### WORK ORDER
Please transcribe the lines below exactly, and leave every image behind.

━━━━━ DATASET RECORDS

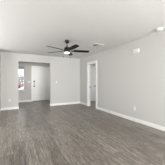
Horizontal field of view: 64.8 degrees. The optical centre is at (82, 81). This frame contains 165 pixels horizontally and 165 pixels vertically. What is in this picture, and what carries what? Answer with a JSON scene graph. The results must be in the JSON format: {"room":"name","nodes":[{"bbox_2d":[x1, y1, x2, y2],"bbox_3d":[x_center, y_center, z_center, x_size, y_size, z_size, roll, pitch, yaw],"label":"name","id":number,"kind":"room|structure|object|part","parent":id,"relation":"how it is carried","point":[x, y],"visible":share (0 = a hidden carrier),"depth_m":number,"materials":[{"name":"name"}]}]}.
{"room":"empty living room","nodes":[
{"label":"empty living room","id":0,"kind":"room"},
{"bbox_2d":[0,51,0,107],"bbox_3d":[-3.315,-0.010,5.119,0.120,2.440,0.555,0,0,-28],"label":"wall","id":1,"kind":"structure","parent":0,"point":[0,51],"depth_m":5.31,"materials":[{"name":"beige paint"}]},
{"bbox_2d":[18,62,49,100],"bbox_3d":[-3.167,-0.010,7.781,2.890,2.440,0.150,0,0,-28],"label":"wall","id":2,"kind":"structure","parent":0,"point":[22,95],"depth_m":7.66,"materials":[{"name":"beige paint"}]},
{"bbox_2d":[18,66,24,90],"bbox_3d":[-3.820,-0.160,7.400,1.020,1.400,0.165,0,0,-28],"label":"window","id":3,"kind":"structure","parent":2,"relation":"in","point":[19,67],"depth_m":7.58,"materials":[{"name":"white plastic"}]},
{"bbox_2d":[31,66,49,101],"bbox_3d":[-2.595,0.147,8.066,1.100,2.125,0.186,0,0,-28],"label":"door","id":4,"kind":"structure","parent":2,"relation":"in","point":[40,76],"depth_m":8.04,"materials":[{"name":"white wood"}]},
{"bbox_3d":[-2.580,0.150,8.039,0.660,1.680,0.009,0,0,-28],"label":"panel moulding","id":5,"kind":"part","parent":4,"relation":"part of","materials":[{"name":"white wood"}]},
{"bbox_2d":[1,52,79,107],"bbox_3d":[-1.796,-0.010,6.314,3.925,2.440,0.120,0,0,-28],"label":"wall","id":6,"kind":"structure","parent":0,"point":[66,71],"depth_m":6.39,"materials":[{"name":"beige paint"}]},
{"bbox_2d":[1,101,79,109],"bbox_3d":[-1.793,1.157,6.308,3.685,0.105,0.134,0,0,-28],"label":"baseboard","id":7,"kind":"structure","parent":6,"relation":"attached to","point":[67,103],"depth_m":6.46,"materials":[{"name":"white wood"}]},
{"bbox_2d":[0,100,164,164],"bbox_3d":[0.178,1.260,3.061,9.600,0.100,11.630,0,0,-28],"label":"floor","id":8,"kind":"structure","parent":0,"point":[37,132],"depth_m":2.75,"materials":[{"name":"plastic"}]},
{"bbox_2d":[0,0,164,58],"bbox_3d":[0.178,-1.290,3.061,9.600,0.120,11.630,0,0,-28],"label":"ceiling","id":9,"kind":"structure","parent":0,"point":[26,26],"depth_m":2.81,"materials":[{"name":"white paint"}]},
{"bbox_2d":[47,40,88,57],"bbox_3d":[-0.437,-0.963,3.863,1.328,0.535,1.276,0,0,-28],"label":"ceiling fan","id":10,"kind":"object","parent":9,"relation":"hanging from","point":[67,49],"visible":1,"depth_m":3.85,"materials":[{"name":"black metal"}]},
{"bbox_3d":[-0.245,-0.920,3.521,0.135,0.036,0.489,0,0,-30],"label":"blade","id":11,"kind":"part","parent":10,"relation":"part of","materials":[{"name":"black wood"}]},
{"bbox_3d":[-0.035,-0.920,3.993,0.489,0.036,0.135,0,0,-12],"label":"blade","id":12,"kind":"part","parent":10,"relation":"part of","materials":[{"name":"black wood"}]},
{"bbox_2d":[91,43,102,46],"bbox_3d":[0.496,-1.222,4.438,0.360,0.016,0.360,0,0,-28],"label":"ceiling vent","id":13,"kind":"object","parent":9,"relation":"in","point":[95,44],"visible":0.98,"depth_m":4.43,"materials":[{"name":"white plastic"}]},
{"bbox_2d":[80,31,164,126],"bbox_3d":[2.115,-0.010,3.033,0.120,2.440,9.355,0,0,-28],"label":"wall","id":14,"kind":"structure","parent":0,"point":[126,80],"depth_m":3.99,"materials":[{"name":"beige paint"}]},
{"bbox_2d":[87,60,96,108],"bbox_3d":[0.773,0.147,6.224,0.798,2.125,0.860,0,0,-28],"label":"door frame","id":15,"kind":"structure","parent":14,"relation":"in","point":[89,64],"depth_m":6.35,"materials":[{"name":"white wood"}]},
{"bbox_3d":[0.550,0.147,6.106,0.018,2.125,0.860,0,0,-28],"label":"casing","id":16,"kind":"part","parent":15,"relation":"part of","materials":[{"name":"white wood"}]},
{"bbox_2d":[80,102,164,130],"bbox_3d":[2.059,1.157,2.995,0.014,0.105,9.341,0,0,-28],"label":"baseboard","id":17,"kind":"structure","parent":14,"relation":"attached to","point":[159,127],"depth_m":3.97,"materials":[{"name":"white wood"}]},
{"bbox_3d":[1.064,-0.010,8.143,2.845,2.440,0.120,0,0,-28],"label":"wall","id":18,"kind":"structure","parent":0,"visible":0},
{"bbox_2d":[91,66,95,100],"bbox_3d":[0.528,0.147,7.794,0.890,2.125,0.101,0,0,-28],"label":"door","id":19,"kind":"structure","parent":18,"relation":"in","point":[93,68],"depth_m":7.89,"materials":[{"name":"white wood"}]},
{"label":"outside","id":20,"kind":"structure","parent":0,"visible":0},
{"bbox_3d":[-5.325,1.470,31.171,100.000,0.080,120.000,0,0,-28],"label":"ground","id":21,"kind":"structure","parent":20,"visible":0},
{"bbox_2d":[18,75,23,85],"bbox_3d":[-19.780,-0.370,44.421,19.200,3.600,10.200,0,0,-28],"label":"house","id":22,"kind":"structure","parent":21,"relation":"on","point":[21,81],"depth_m":40.02,"materials":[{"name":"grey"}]}
]}

━━━━━━━━━━

### EXERCISE ANSWER
Horizontal field of view: 64.8 degrees. The optical centre is at (82, 81). This frame contains 165 pixels horizontally and 165 pixels vertically. What is in this picture, and what carries what? Answer with a JSON scene graph. The results must be in the JSON format: {"room":"name","nodes":[{"bbox_2d":[x1, y1, x2, y2],"bbox_3d":[x_center, y_center, z_center, x_size, y_size, z_size, roll, pitch, yaw],"label":"name","id":number,"kind":"room|structure|object|part","parent":id,"relation":"how it is carried","point":[x, y],"visible":share (0 = a hidden carrier),"depth_m":number,"materials":[{"name":"name"}]}]}.
{"room":"empty living room","nodes":[
{"label":"empty living room","id":0,"kind":"room"},
{"bbox_2d":[0,51,0,107],"bbox_3d":[-3.315,-0.010,5.119,0.120,2.440,0.555,0,0,-28],"label":"wall","id":1,"kind":"structure","parent":0,"point":[0,51],"depth_m":5.31,"materials":[{"name":"beige paint"}]},
{"bbox_2d":[18,62,49,100],"bbox_3d":[-3.167,-0.010,7.781,2.890,2.440,0.150,0,0,-28],"label":"wall","id":2,"kind":"structure","parent":0,"point":[22,95],"depth_m":7.66,"materials":[{"name":"beige paint"}]},
{"bbox_2d":[18,66,24,90],"bbox_3d":[-3.820,-0.160,7.400,1.020,1.400,0.165,0,0,-28],"label":"window","id":3,"kind":"structure","parent":2,"relation":"in","point":[19,67],"depth_m":7.58,"materials":[{"name":"white plastic"}]},
{"bbox_2d":[31,66,49,101],"bbox_3d":[-2.595,0.147,8.066,1.100,2.125,0.186,0,0,-28],"label":"door","id":4,"kind":"structure","parent":2,"relation":"in","point":[40,76],"depth_m":8.04,"materials":[{"name":"white wood"}]},
{"bbox_3d":[-2.580,0.150,8.039,0.660,1.680,0.009,0,0,-28],"label":"panel moulding","id":5,"kind":"part","parent":4,"relation":"part of","materials":[{"name":"white wood"}]},
{"bbox_2d":[1,52,79,107],"bbox_3d":[-1.796,-0.010,6.314,3.925,2.440,0.120,0,0,-28],"label":"wall","id":6,"kind":"structure","parent":0,"point":[66,71],"depth_m":6.39,"materials":[{"name":"beige paint"}]},
{"bbox_2d":[1,101,79,109],"bbox_3d":[-1.793,1.157,6.308,3.685,0.105,0.134,0,0,-28],"label":"baseboard","id":7,"kind":"structure","parent":6,"relation":"attached to","point":[67,103],"depth_m":6.46,"materials":[{"name":"white wood"}]},
{"bbox_2d":[0,100,164,164],"bbox_3d":[0.178,1.260,3.061,9.600,0.100,11.630,0,0,-28],"label":"floor","id":8,"kind":"structure","parent":0,"point":[37,132],"depth_m":2.75,"materials":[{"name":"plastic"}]},
{"bbox_2d":[0,0,164,58],"bbox_3d":[0.178,-1.290,3.061,9.600,0.120,11.630,0,0,-28],"label":"ceiling","id":9,"kind":"structure","parent":0,"point":[26,26],"depth_m":2.81,"materials":[{"name":"white paint"}]},
{"bbox_2d":[47,40,88,57],"bbox_3d":[-0.437,-0.963,3.863,1.328,0.535,1.276,0,0,-28],"label":"ceiling fan","id":10,"kind":"object","parent":9,"relation":"hanging from","point":[67,49],"visible":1,"depth_m":3.85,"materials":[{"name":"black metal"}]},
{"bbox_3d":[-0.245,-0.920,3.521,0.135,0.036,0.489,0,0,-30],"label":"blade","id":11,"kind":"part","parent":10,"relation":"part of","materials":[{"name":"black wood"}]},
{"bbox_3d":[-0.035,-0.920,3.993,0.489,0.036,0.135,0,0,-12],"label":"blade","id":12,"kind":"part","parent":10,"relation":"part of","materials":[{"name":"black wood"}]},
{"bbox_2d":[91,43,102,46],"bbox_3d":[0.496,-1.222,4.438,0.360,0.016,0.360,0,0,-28],"label":"ceiling vent","id":13,"kind":"object","parent":9,"relation":"in","point":[95,44],"visible":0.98,"depth_m":4.43,"materials":[{"name":"white plastic"}]},
{"bbox_2d":[80,31,164,126],"bbox_3d":[2.115,-0.010,3.033,0.120,2.440,9.355,0,0,-28],"label":"wall","id":14,"kind":"structure","parent":0,"point":[126,80],"depth_m":3.99,"materials":[{"name":"beige paint"}]},
{"bbox_2d":[87,60,96,108],"bbox_3d":[0.773,0.147,6.224,0.798,2.125,0.860,0,0,-28],"label":"door frame","id":15,"kind":"structure","parent":14,"relation":"in","point":[89,64],"depth_m":6.35,"materials":[{"name":"white wood"}]},
{"bbox_3d":[0.550,0.147,6.106,0.018,2.125,0.860,0,0,-28],"label":"casing","id":16,"kind":"part","parent":15,"relation":"part of","materials":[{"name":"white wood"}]},
{"bbox_2d":[80,102,164,130],"bbox_3d":[2.059,1.157,2.995,0.014,0.105,9.341,0,0,-28],"label":"baseboard","id":17,"kind":"structure","parent":14,"relation":"attached to","point":[159,127],"depth_m":3.97,"materials":[{"name":"white wood"}]},
{"bbox_3d":[1.064,-0.010,8.143,2.845,2.440,0.120,0,0,-28],"label":"wall","id":18,"kind":"structure","parent":0,"visible":0},
{"bbox_2d":[91,66,95,100],"bbox_3d":[0.528,0.147,7.794,0.890,2.125,0.101,0,0,-28],"label":"door","id":19,"kind":"structure","parent":18,"relation":"in","point":[93,68],"depth_m":7.89,"materials":[{"name":"white wood"}]},
{"label":"outside","id":20,"kind":"structure","parent":0,"visible":0},
{"bbox_3d":[-5.325,1.470,31.171,100.000,0.080,120.000,0,0,-28],"label":"ground","id":21,"kind":"structure","parent":20,"visible":0},
{"bbox_2d":[18,75,23,85],"bbox_3d":[-19.780,-0.370,44.421,19.200,3.600,10.200,0,0,-28],"label":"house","id":22,"kind":"structure","parent":21,"relation":"on","point":[21,81],"depth_m":40.02,"materials":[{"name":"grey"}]}
]}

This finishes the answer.